2A is a view of the link plate of the present embodiment as viewed from the optical axis direction, and FIG. 2B is a view of the link plate with the fixing ring attached as viewed from the optical axis direction.
FIG. 3A is a view showing a state after the inner part of the link plate of the present embodiment has moved in the optical axis direction, and FIG. 3B is a diagram showing the inner part of the link plate moved in the optical axis direction. It is a figure which shows the state before performing.

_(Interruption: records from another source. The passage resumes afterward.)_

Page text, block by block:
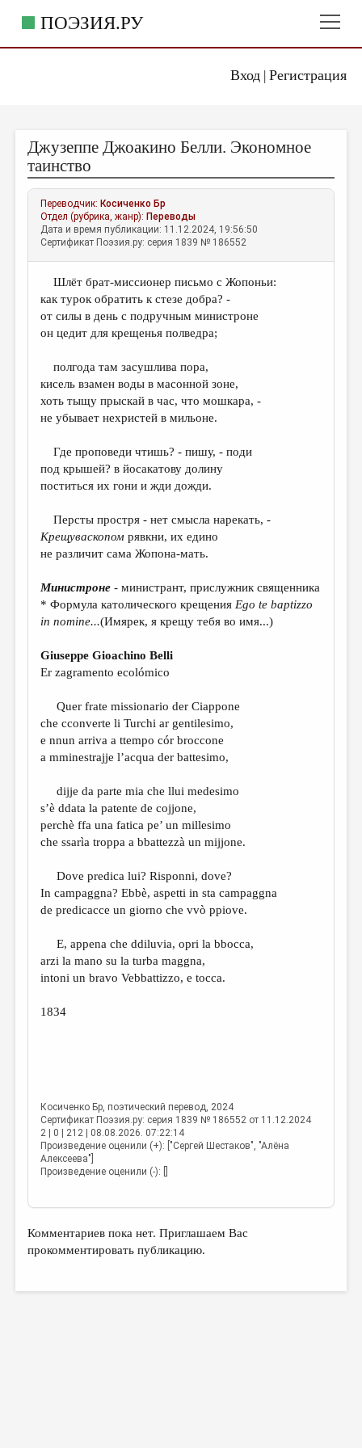
Вход| Регистрация
ПОЭЗИЯ.РУ
ЖАНРЫ
АВТОРЫ
КОММЕНТАРИИ
ЛИТСАЛОН
ПРАВИЛА САЙТА
ОТДЕЛЫ И РУБРИКИ
ДАЙДЖЕСТ
ПРОИЗВЕДЕНИЯ
КОНКУРСЫ
КНИЖНАЯ ПОЛКА
ОБЗОР ЛИТЕРАТУРЫ
СТРАНИЦЫ ПАМЯТИ
ОБЪЯВЛЕНИЯ
РЕДКОЛЛЕГИЯ
ОТ РЕДАКЦИИ
МАЛАЯ ПРОЗА
ЭССЕИСТИКА
ЛИТЕРАТУРОВЕДЕНИЕ
КУЛЬТУРОВЕДЕНИЕ
ПУБЛИЦИСТИКА
РЕЦЕНЗИРОВАНИЕ
ЦИКЛЫ ПУБЛИКАЦИЙ
МЕДИА
ВКОНТАКТЕ
Джузеппе Джоакино Белли. Экономное
таинство
Переводчик: Косиченко Бр
Отдел (рубрика, жанр): Переводы
Дата и время публикации: 11.12.2024, 19:56:50
Сертификат Поэзия.ру: серия 1839 № 186552
Шлёт брат-миссионер письмо с Жопоньи:
как турок обратить к стезе добра? -
от силы в день с подручным министроне
он цедит для крещенья полведра;
полгода там засушлива пора,
кисель взамен воды в масонной зоне,
хоть тыщу прыскай в час, что мошкара, -
не убывает нехристей в мильоне.
Где проповеди чтишь? - пишу, - поди
под крышей? в йосакатову долину
поститься их гони и жди дожди.
Персты простря - нет смысла нарекать, -
Крещуваскопомрявкни, их едино
не различит сама Жопона-мать.
Министроне - министрант, прислужник священника
* Формула католического крещения Еgo te baptizzo
in nomine...(Имярек, я крещу тебя во имя...)
Giuseppe Gioachino Belli
Er zagramento ecolómico
Quer frate missionario der Ciappone
che cconverte li Turchi ar gentilesimo,
e nnun arriva a ttempo cór broccone
a mminestrajje l’acqua der battesimo,
dijje da parte mia che llui medesimo
s’è ddata la patente de cojjone,
perchè ffa una fatica pe’ un millesimo
che ssarìa troppa a bbattezzà un mijjone.
Dove predica lui? Risponni, dove?
In campaggna? Ebbè, aspetti in sta campaggna
de predicacce un giorno che vvò ppiove.
E, appena che ddiluvia, opri la bbocca,
arzi la mano su la turba maggna,
intoni un bravo Vebbattizzo, e tocca.
1834
Косиченко Бр, поэтический перевод, 2024
Сертификат Поэзия.ру: серия 1839 № 186552 от 11.12.2024
2 | 0 | 212 | 08.08.2026. 07:22:14
Произведение оценили (+): ["Сергей Шестаков", "Алёна
Алексеева"]
Произведение оценили (-): []
Комментариев пока нет. Приглашаем Вас
прокомментировать публикацию.

FIG. 4 is a diagram of the lens driving device of the present embodiment as viewed from a direction orthogonal to the optical axis.
FIG. 5A is a diagram illustrating a state where the lens unit is moved in the Y direction, and FIG. 5B is a diagram illustrating a state where the lens unit is moved in the X direction.

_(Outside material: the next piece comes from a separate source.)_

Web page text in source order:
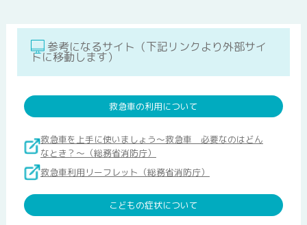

FIG. 6 is a view showing a state in which the holding member and the inner side of the link plate of the present embodiment are rotated around the optical axis.

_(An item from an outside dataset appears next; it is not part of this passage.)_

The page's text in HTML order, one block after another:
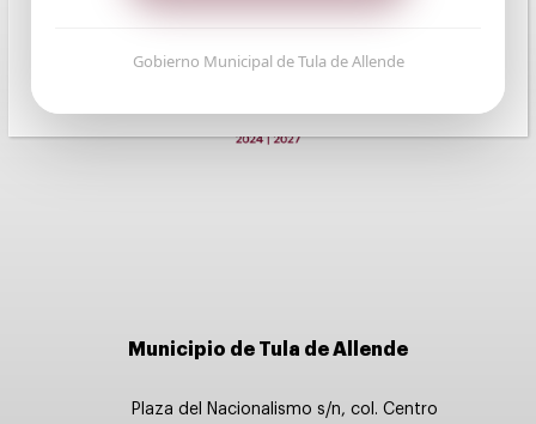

7A and 7B show a modification of the actuator of the present embodiment, in which FIG. 7A is a diagram showing a state where the lens unit has moved in the Y direction, and FIG. 7B is a diagram showing a state where the lens unit has moved in the X direction. FIG.
FIG. 8 is a view showing a modification of the holding member of the present embodiment.
FIG. 9 is a perspective view of a camera to which the lens driving device of the present embodiment can be applied.
FIG. 10 is a block diagram of a camera to which the lens driving device of this embodiment can be applied.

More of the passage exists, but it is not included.